TAUR-dev/rankalign-v6-gemma-2-2b-d0.15-e2-hc-b2d-dbl-all-tcs-ln-p0-nv1-ng1-fsx-sm0.1
The TAUR-dev/rankalign-v6-gemma-2-2b-d0.15-e2-hc-b2d-dbl-all-tcs-ln-p0-nv1-ng1-fsx-sm0.1 model is a 2.6 billion parameter fine-tuned checkpoint based on the Google Gemma-2-2b architecture. Developed as part of the rankalign project, this model is specifically trained for hypernym-related tasks, focusing on identifying hierarchical relationships between concepts. It incorporates self-typicality correction and length normalization during its fine-tuning process, making it suitable for specialized semantic understanding applications.
Loading preview...
Overview
This model, rankalign-v6-gemma-2-2b-d0.15-e2-hc-b2d-dbl-all-tcs-ln-p0-nv1-ng1-fsx-sm0.1, is a specialized fine-tuned version of the Google Gemma-2-2b base model, developed within the rankalign project. It features 2.6 billion parameters and a context length of 8192 tokens.
Key Training Details
The model underwent specific fine-tuning for a task identified as hypernym-concat-bananas-to-dogs-double-all.
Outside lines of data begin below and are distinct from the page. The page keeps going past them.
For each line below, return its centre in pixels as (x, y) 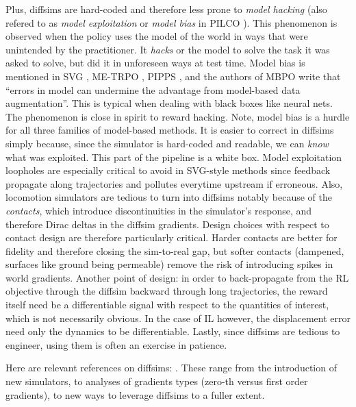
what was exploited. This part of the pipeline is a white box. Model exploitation (174, 157)
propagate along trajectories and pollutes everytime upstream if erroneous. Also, (174, 183)
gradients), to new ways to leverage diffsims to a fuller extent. (135, 394)
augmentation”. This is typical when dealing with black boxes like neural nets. (169, 103)
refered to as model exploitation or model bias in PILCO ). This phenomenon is (171, 22)
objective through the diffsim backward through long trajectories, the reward (167, 291)
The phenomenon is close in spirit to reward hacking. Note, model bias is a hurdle (178, 116)
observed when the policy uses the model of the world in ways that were (157, 36)
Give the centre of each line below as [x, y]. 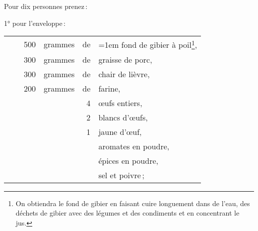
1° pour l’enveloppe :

Notable training parameters include:
- Base Model:
google/gemma-2-2b - Version: v6
- Epochs: 2
- Delta: 0.15
- Typicality Correction: Self-correction mechanism
- Length Normalization: Enabled
- Preference Loss Weight: 0
- NLL Validator/Generator Weight: 1 for both
- Force Same-X: True
- Semi-supervised Ratio: 0.1
Use Cases and Evaluation
This model is designed for tasks involving hypernym identification and understanding, as indicated by its training task and the provided evaluation scripts. The evaluation process, demonstrated with eval_by_claude.py scripts, focuses on various hypernym-related tasks such as hypernym-bananas, hypernym-dogs, hypernym-cars, and others. Developers can use these scripts to reproduce evaluations and assess the model's performance on similar semantic relationship tasks.